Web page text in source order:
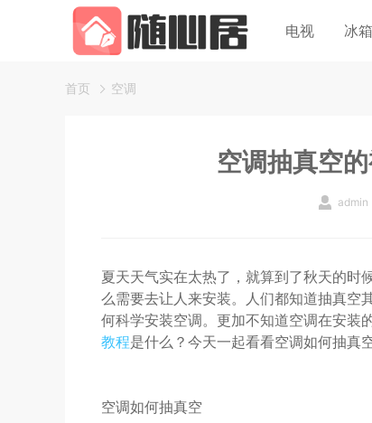
电视 冰箱
首页 空调
空调抽真空
admin
夏天天气实在太热了，就算到了秋天的时
么需要去让人来安装。人们都知道抽真空
何科学安装空调。更加不知道空调在安装
教程是什么？今天一起看看空调如何抽真空
空调如何抽真空
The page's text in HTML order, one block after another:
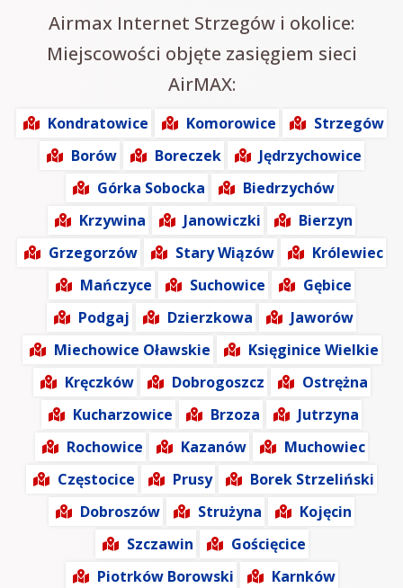
Airmax Internet Strzegów i okolice:
Miejscowości objęte zasięgiem sieci
AirMAX:
Kondratowice Komorowice
Strzegów
Borów
Boreczek
Jędrzychowice
Górka Sobocka
Biedrzychów
Krzywina
Janowiczki
Bierzyn
Grzegorzów
Stary Wiązów
Królewiec
Mańczyce
Suchowice
Gębice
Podgaj
Dzierzkowa
Jaworów
Miechowice Oławskie
Księginice Wielkie
Kręczków
Dobrogoszcz
Ostrężna
Kucharzowice
Brzoza
Jutrzyna
Rochowice
Kazanów
Muchowiec
Częstocice
Prusy
Borek Strzeliński
Dobroszów
Strużyna
Kojęcin
Szczawin
Gościęcice
Piotrków Borowski
Karnków
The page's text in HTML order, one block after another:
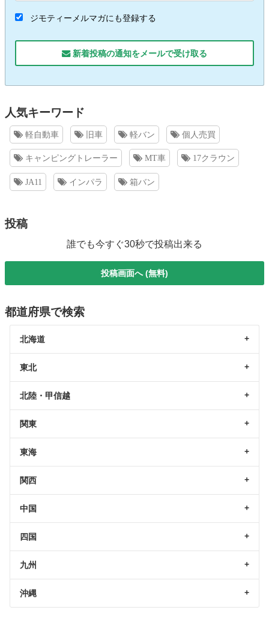
ジモティーメルマガにも登録する
新着投稿の通知をメールで受け取る
人気キーワード
軽自動車 旧車 軽バン 個人売買
キャンピングトレーラー MT車 17クラウン
JA11 インパラ 箱バン
投稿
誰でも今すぐ30秒で投稿出来る
投稿画面へ (無料)
都道府県で検索
北海道
東北
北陸・甲信越
関東
東海
関西
中国
四国
九州
沖縄
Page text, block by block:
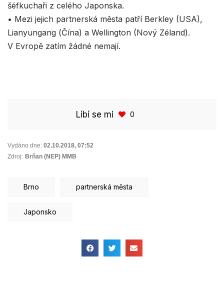
šéfkuchaři z celého Japonska.
• Mezi jejich partnerská města patří Berkley (USA),
Lianyungang (Čína) a Wellington (Nový Zéland).
V Evropě zatím žádné nemají.
Líbí se mi 0
Vydáno dne: 02.10.2018, 07:52
Zdroj: Brňan (NEP) MMB
Brno partnerská města
Japonsko
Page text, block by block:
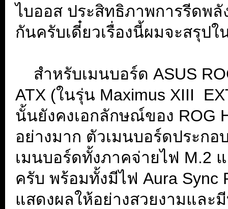
ไบออส ประสิทธิภาพการรีดพ
กันครับเดี๋ยวเรื่องนี้ผมจะสรุปใ
สำหรับเมนบอร์ด ASUS
ATX (ในรุ่น Maximus XIII
นั้นยังคงเอกลักษณ์ของ ROG
อย่างมาก ตัวเมนบอร์ดประก
เมนบอร์ดทั้งภาคจ่ายไฟ M.2
ครับ พร้อมทั้งมีไฟ Aura
แสดงผลให้อย่างสวยงามและ
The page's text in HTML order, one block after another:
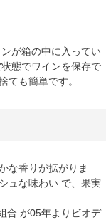
が箱の中に入ってい
態でワインを保存で
ても簡単です。
な香りが拡がりま
ュな味わい で、果実
合 が05年よりビオデ
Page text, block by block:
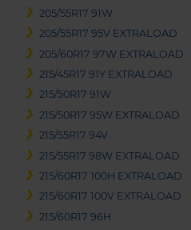
205/55R17 91W
205/55R17 95V EXTRALOAD
205/60R17 97W EXTRALOAD
215/45R17 91Y EXTRALOAD
215/50R17 91W
215/50R17 95W EXTRALOAD
215/55R17 94V
215/55R17 98W EXTRALOAD
215/60R17 100H EXTRALOAD
215/60R17 100V EXTRALOAD
215/60R17 96H
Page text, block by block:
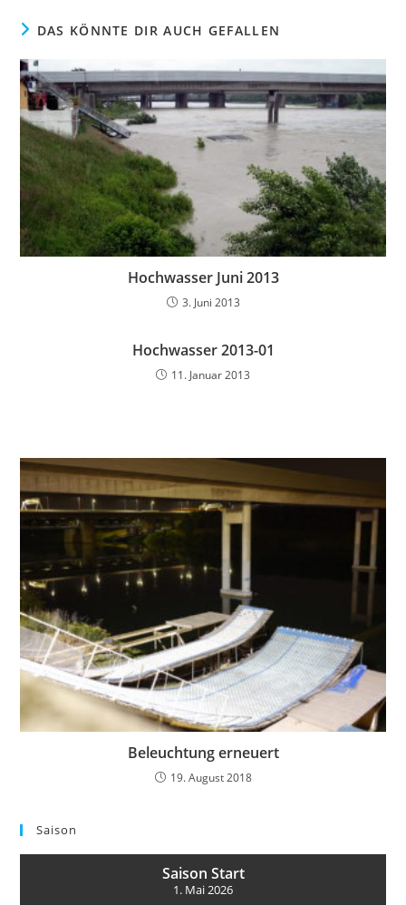
DAS KÖNNTE DIR AUCH GEFALLEN
Hochwasser Juni 2013
3. Juni 2013
Hochwasser 2013-01
11. Januar 2013
Beleuchtung erneuert
19. August 2018
Saison
Saison Start
1. Mai 2026

■ **Work to complete**: Please retype the records above exactly, excluding every picture.

■ **Solved problem**:
Web page text in source order:
电视 冰箱
首页 空调
空调抽真空
admin
夏天天气实在太热了，就算到了秋天的时
么需要去让人来安装。人们都知道抽真空
何科学安装空调。更加不知道空调在安装
教程是什么？今天一起看看空调如何抽真空
空调如何抽真空
The page's text in HTML order, one block after another:
Airmax Internet Strzegów i okolice:
Miejscowości objęte zasięgiem sieci
AirMAX:
Kondratowice Komorowice
Strzegów
Borów
Boreczek
Jędrzychowice
Górka Sobocka
Biedrzychów
Krzywina
Janowiczki
Bierzyn
Grzegorzów
Stary Wiązów
Królewiec
Mańczyce
Suchowice
Gębice
Podgaj
Dzierzkowa
Jaworów
Miechowice Oławskie
Księginice Wielkie
Kręczków
Dobrogoszcz
Ostrężna
Kucharzowice
Brzoza
Jutrzyna
Rochowice
Kazanów
Muchowiec
Częstocice
Prusy
Borek Strzeliński
Dobroszów
Strużyna
Kojęcin
Szczawin
Gościęcice
Piotrków Borowski
Karnków
The page's text in HTML order, one block after another:
ジモティーメルマガにも登録する
新着投稿の通知をメールで受け取る
人気キーワード
軽自動車 旧車 軽バン 個人売買
キャンピングトレーラー MT車 17クラウン
JA11 インパラ 箱バン
投稿
誰でも今すぐ30秒で投稿出来る
投稿画面へ (無料)
都道府県で検索
北海道
東北
北陸・甲信越
関東
東海
関西
中国
四国
九州
沖縄
Page text, block by block:
šéfkuchaři z celého Japonska.
• Mezi jejich partnerská města patří Berkley (USA),
Lianyungang (Čína) a Wellington (Nový Zéland).
V Evropě zatím žádné nemají.
Líbí se mi 0
Vydáno dne: 02.10.2018, 07:52
Zdroj: Brňan (NEP) MMB
Brno partnerská města
Japonsko
Page text, block by block:
ไบออส ประสิทธิภาพการรีดพ
กันครับเดี๋ยวเรื่องนี้ผมจะสรุปใ
สำหรับเมนบอร์ด ASUS
ATX (ในรุ่น Maximus XIII
นั้นยังคงเอกลักษณ์ของ ROG
อย่างมาก ตัวเมนบอร์ดประก
เมนบอร์ดทั้งภาคจ่ายไฟ M.2
ครับ พร้อมทั้งมีไฟ Aura
แสดงผลให้อย่างสวยงามและ
The page's text in HTML order, one block after another:
が箱の中に入ってい
態でワインを保存で
ても簡単です。
な香りが拡がりま
ュな味わい で、果実
合 が05年よりビオデ
Page text, block by block:
205/55R17 91W
205/55R17 95V EXTRALOAD
205/60R17 97W EXTRALOAD
215/45R17 91Y EXTRALOAD
215/50R17 91W
215/50R17 95W EXTRALOAD
215/55R17 94V
215/55R17 98W EXTRALOAD
215/60R17 100H EXTRALOAD
215/60R17 100V EXTRALOAD
215/60R17 96H
Page text, block by block:
DAS KÖNNTE DIR AUCH GEFALLEN
Hochwasser Juni 2013
3. Juni 2013
Hochwasser 2013-01
11. Januar 2013
Beleuchtung erneuert
19. August 2018
Saison
Saison Start
1. Mai 2026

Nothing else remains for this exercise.